[Dataset entries Boundary: Start]

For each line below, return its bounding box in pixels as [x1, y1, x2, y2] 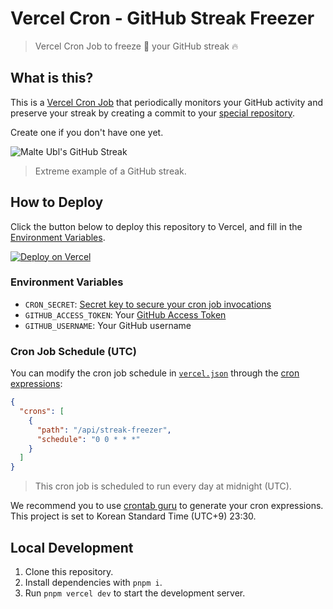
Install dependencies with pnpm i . [24, 576, 163, 588]
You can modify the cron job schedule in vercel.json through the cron [10, 367, 300, 379]
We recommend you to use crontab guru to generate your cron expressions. [10, 500, 324, 512]
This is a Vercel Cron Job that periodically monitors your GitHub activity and [10, 96, 324, 108]
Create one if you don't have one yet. [10, 126, 164, 138]
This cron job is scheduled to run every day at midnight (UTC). [34, 480, 292, 492]
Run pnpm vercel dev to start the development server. [24, 587, 246, 599]
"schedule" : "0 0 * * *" [36, 434, 141, 444]
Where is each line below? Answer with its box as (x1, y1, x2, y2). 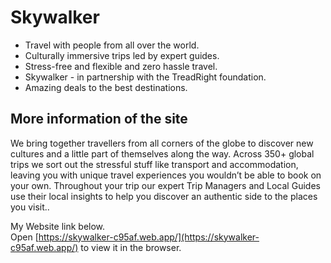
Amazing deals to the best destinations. (24, 81, 188, 93)
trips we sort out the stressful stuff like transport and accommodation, (10, 158, 299, 170)
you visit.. (10, 201, 50, 213)
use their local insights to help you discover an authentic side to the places (10, 190, 318, 202)
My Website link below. (10, 220, 106, 232)
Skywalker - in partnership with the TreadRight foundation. (24, 71, 267, 83)
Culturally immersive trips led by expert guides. (24, 49, 220, 61)
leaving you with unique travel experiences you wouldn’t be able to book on (10, 169, 322, 181)

[Dataset entries Boundary: End]

Reproduce the material word for word, minus the images.

For each line below, return its bounding box in pixels as [x1, y1, x2, y2] 
Install dependencies with pnpm i . [24, 576, 163, 588]
You can modify the cron job schedule in vercel.json through the cron [10, 367, 300, 379]
We recommend you to use crontab guru to generate your cron expressions. [10, 500, 324, 512]
This is a Vercel Cron Job that periodically monitors your GitHub activity and [10, 96, 324, 108]
Create one if you don't have one yet. [10, 126, 164, 138]
This cron job is scheduled to run every day at midnight (UTC). [34, 480, 292, 492]
Run pnpm vercel dev to start the development server. [24, 587, 246, 599]
"schedule" : "0 0 * * *" [36, 434, 141, 444]
Where is each line below? Answer with its box as (x1, y1, x2, y2). 
Amazing deals to the best destinations. (24, 81, 188, 93)
trips we sort out the stressful stuff like transport and accommodation, (10, 158, 299, 170)
you visit.. (10, 201, 50, 213)
use their local insights to help you discover an authentic side to the places (10, 190, 318, 202)
My Website link below. (10, 220, 106, 232)
Skywalker - in partnership with the TreadRight foundation. (24, 71, 267, 83)
Culturally immersive trips led by expert guides. (24, 49, 220, 61)
leaving you with unique travel experiences you wouldn’t be able to book on (10, 169, 322, 181)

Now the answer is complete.